Serving Machine Learning Models#
Model Serving#
The process of deploying trained machine learning models to production environment to make predictions on new data. This involves making the model accessible via an API or a GUI, allowing users or applications to send data to the model and receive predictions in return.
Inference Strategies#
Deployment strategies refer to the methods and practices used to deploy machine learning models into production. These strategies can vary based on the requirements of the application, the infrastructure available, and the scale at which the model needs to operate. Common deployment strategies include:
Batch Inference: Running predictions on a batch of data at scheduled intervals. This is suitable for applications where real-time predictions are not required.
Online Inference: Making predictions in real-time as data comes in. This is suitable for applications that require immediate responses, such as recommendation systems or fraud detection.
Streaming Inference: Continuously processing and making predictions on a stream of data, such as sensor data or user interactions. This is suitable for applications that require real-time analysis of continuous data streams.
Edge Inference: Deploying models on edge devices (e.g., IoT devices, mobile phones) to reduce latency and bandwidth usage. This is suitable for applications that require low-latency responses and can operate with limited resources.
Feature |
Batch Inference |
Online Inference |
Streaming Inference |
Edge Inference |
|---|---|---|---|---|
Trigger |
Scheduled (e.g., daily, hourly) |
On-demand (API call) |
On data arrival in stream |
Local event or sensor input |
Input Type |
Large dataset at once |
Single or few inputs |
Continuous data stream |
Input from local device |
Latency |
High (minutes to hours) |
Low (ms–s) |
Low to moderate (near real-time) |
Very low (ms) |
Throughput |
Very high |
Low to moderate |
High |
Varies (device-limited) |
Use Cases |
Analytics, periodic predictions (e.g., churn) |
Web apps, chatbots, image APIs |
Fraud detection, log monitoring, IoT pipelines |
Autonomous vehicles, drones, offline apps |
Deployment |
Server, cloud job (e.g., Airflow, SageMaker) |
REST API, gRPC (FastAPI, Ray Serve) |
Stream processors (Kafka, Flink, Spark) |
Embedded device, mobile, microcontroller |
Example |
Predict next week’s demand from entire dataset |
Classify one uploaded image |
Classify every transaction in real time |
Detect person using mobile camera |
Model Refresh |
Periodic (daily, weekly) |
On model redeploy |
Stream model updates possible |
Often static (limited updates) |
Resource Needs |
High (GPU/TPU batch servers) |
Scalable APIs (autoscaling possible) |
Stream processing engines + serving infra |
Limited CPU/RAM, no GPU |
Type |
Focus |
Best For |
|---|---|---|
Batch |
Scale |
Periodic bulk jobs, forecasts, analytics |
Online |
Responsiveness |
Real-time user apps (low-latency, request/response) |
Streaming |
Reactivity |
Always-on systems reacting to live data |
Edge |
Locality |
Low-latency, disconnected, on-device inference |
Tools for Model Serving#
Different tools can be used to deploy and serve machine learning models as scale, including:
FastAPI: a high-performance web framework to build REST APIs for serving models.

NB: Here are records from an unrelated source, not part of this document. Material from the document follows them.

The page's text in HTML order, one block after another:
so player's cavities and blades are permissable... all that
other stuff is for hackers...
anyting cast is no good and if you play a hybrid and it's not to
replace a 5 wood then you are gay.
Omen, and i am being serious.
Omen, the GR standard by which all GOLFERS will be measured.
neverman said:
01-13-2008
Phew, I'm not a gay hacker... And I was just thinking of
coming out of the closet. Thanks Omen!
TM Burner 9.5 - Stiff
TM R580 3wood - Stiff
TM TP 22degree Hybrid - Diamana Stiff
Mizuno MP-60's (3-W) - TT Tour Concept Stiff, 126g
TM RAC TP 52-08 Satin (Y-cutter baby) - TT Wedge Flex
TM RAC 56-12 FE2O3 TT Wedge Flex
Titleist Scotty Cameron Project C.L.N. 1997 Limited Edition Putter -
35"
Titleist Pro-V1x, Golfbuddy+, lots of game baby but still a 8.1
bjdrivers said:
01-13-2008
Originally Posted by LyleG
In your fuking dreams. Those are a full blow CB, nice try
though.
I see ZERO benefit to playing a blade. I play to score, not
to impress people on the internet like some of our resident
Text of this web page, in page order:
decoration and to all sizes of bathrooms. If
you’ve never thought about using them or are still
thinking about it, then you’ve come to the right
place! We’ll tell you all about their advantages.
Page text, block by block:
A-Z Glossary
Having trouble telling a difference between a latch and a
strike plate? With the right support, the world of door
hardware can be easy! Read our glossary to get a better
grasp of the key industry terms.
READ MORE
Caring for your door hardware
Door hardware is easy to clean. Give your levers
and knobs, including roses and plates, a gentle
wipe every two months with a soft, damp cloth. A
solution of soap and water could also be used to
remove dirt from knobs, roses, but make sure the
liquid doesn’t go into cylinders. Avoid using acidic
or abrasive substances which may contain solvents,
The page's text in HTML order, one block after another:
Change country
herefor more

Flask: a lightweight web framework to build REST APIs for serving models.
TensorFlow Serving: a specialized server for serving TensorFlow models.
TorchServe: a specialized server for serving PyTorch models.

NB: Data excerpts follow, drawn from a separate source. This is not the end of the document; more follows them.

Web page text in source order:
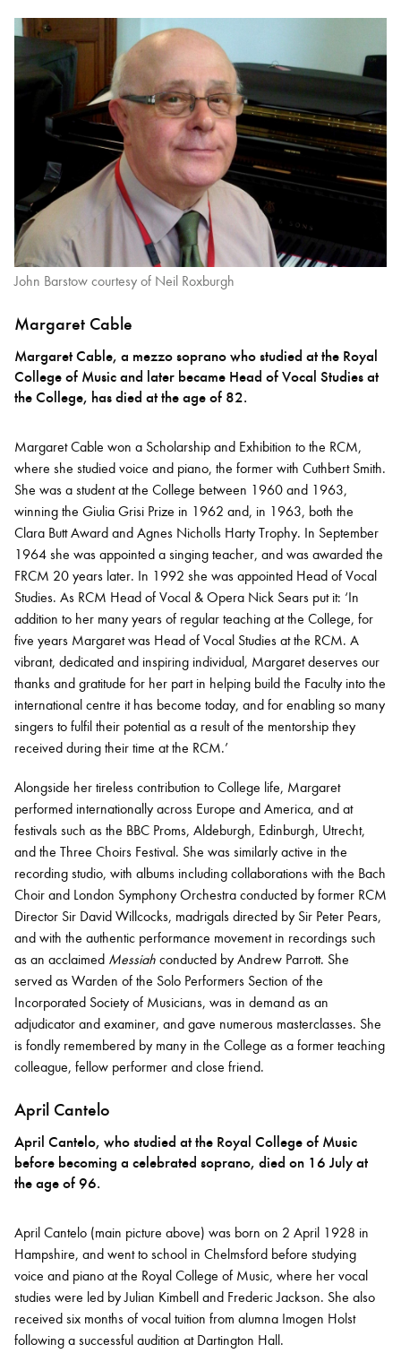
John Barstow courtesy of Neil Roxburgh
Margaret Cable
Margaret Cable, a mezzo soprano who studied at the Royal
College of Music and later became Head of Vocal Studies at
the College, has died at the age of 82.
Margaret Cable won a Scholarship and Exhibition to the RCM,
where she studied voice and piano, the former with Cuthbert Smith.
She was a student at the College between 1960 and 1963,
winning the Giulia Grisi Prize in 1962 and, in 1963, both the
Clara Butt Award and Agnes Nicholls Harty Trophy. In September
1964 she was appointed a singing teacher, and was awarded the
FRCM 20 years later. In 1992 she was appointed Head of Vocal
Studies. As RCM Head of Vocal & Opera Nick Sears put it: ‘In
addition to her many years of regular teaching at the College, for
five years Margaret was Head of Vocal Studies at the RCM. A
vibrant, dedicated and inspiring individual, Margaret deserves our
thanks and gratitude for her part in helping build the Faculty into the
international centre it has become today, and for enabling so many
singers to fulfil their potential as a result of the mentorship they
received during their time at the RCM.’
Alongside her tireless contribution to College life, Margaret
performed internationally across Europe and America, and at
festivals such as the BBC Proms, Aldeburgh, Edinburgh, Utrecht,
and the Three Choirs Festival. She was similarly active in the
recording studio, with albums including collaborations with the Bach
Choir and London Symphony Orchestra conducted by former RCM
Director Sir David Willcocks, madrigals directed by Sir Peter Pears,
and with the authentic performance movement in recordings such
as an acclaimed Messiah conducted by Andrew Parrott. She
served as Warden of the Solo Performers Section of the
Incorporated Society of Musicians, was in demand as an
adjudicator and examiner, and gave numerous masterclasses. She
is fondly remembered by many in the College as a former teaching
colleague, fellow performer and close friend.
April Cantelo
April Cantelo, who studied at the Royal College of Music
before becoming a celebrated soprano, died on 16 July at
the age of 96.
April Cantelo (main picture above) was born on 2 April 1928 in
Hampshire, and went to school in Chelmsford before studying
voice and piano at the Royal College of Music, where her vocal
studies were led by Julian Kimbell and Frederic Jackson. She also
received six months of vocal tuition from alumna Imogen Holst
following a successful audition at Dartington Hall.
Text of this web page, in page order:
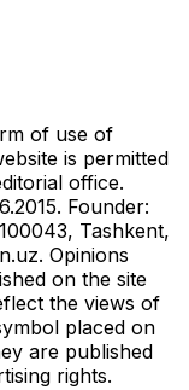
of use of
is permitted
office.
Founder:
Tashkent,
. Opinions
on the site
the views of
placed on
are published
rights.

ONNX Runtime: a cross-platform inference engine for ONNX models.
Seldon Core: a Kubernetes-native platform to deploy and manage machine learning models.
BentoML: a framework to package and deploy machine learning models as APIs.

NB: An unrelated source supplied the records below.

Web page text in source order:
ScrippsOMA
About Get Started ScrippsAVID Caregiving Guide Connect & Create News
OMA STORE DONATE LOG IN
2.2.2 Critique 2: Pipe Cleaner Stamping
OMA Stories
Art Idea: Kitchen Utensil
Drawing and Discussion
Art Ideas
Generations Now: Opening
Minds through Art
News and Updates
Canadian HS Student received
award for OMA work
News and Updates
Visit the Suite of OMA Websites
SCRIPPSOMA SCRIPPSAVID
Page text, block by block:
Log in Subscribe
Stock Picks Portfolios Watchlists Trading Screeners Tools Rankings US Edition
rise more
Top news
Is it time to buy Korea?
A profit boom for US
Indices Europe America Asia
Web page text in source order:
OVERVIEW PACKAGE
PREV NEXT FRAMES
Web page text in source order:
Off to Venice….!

LitServe: a framework to serve ML models with minimal code and powerful features, such as batching, streaming, GPU acceleration, and autoscaling.
LitServe#
An opens-source model serving framework that provides a simple and efficient way to deploy machine learning models as APIs. It is designed to be easy to use, flexible, and scalable, making it suitable for both small and large-scale deployments. It is built on top of FastAPI and provides a set of features to simplify the process of serving models, such as:
Automatic Batching: Automatically batches incoming requests to improve throughput and reduce latency.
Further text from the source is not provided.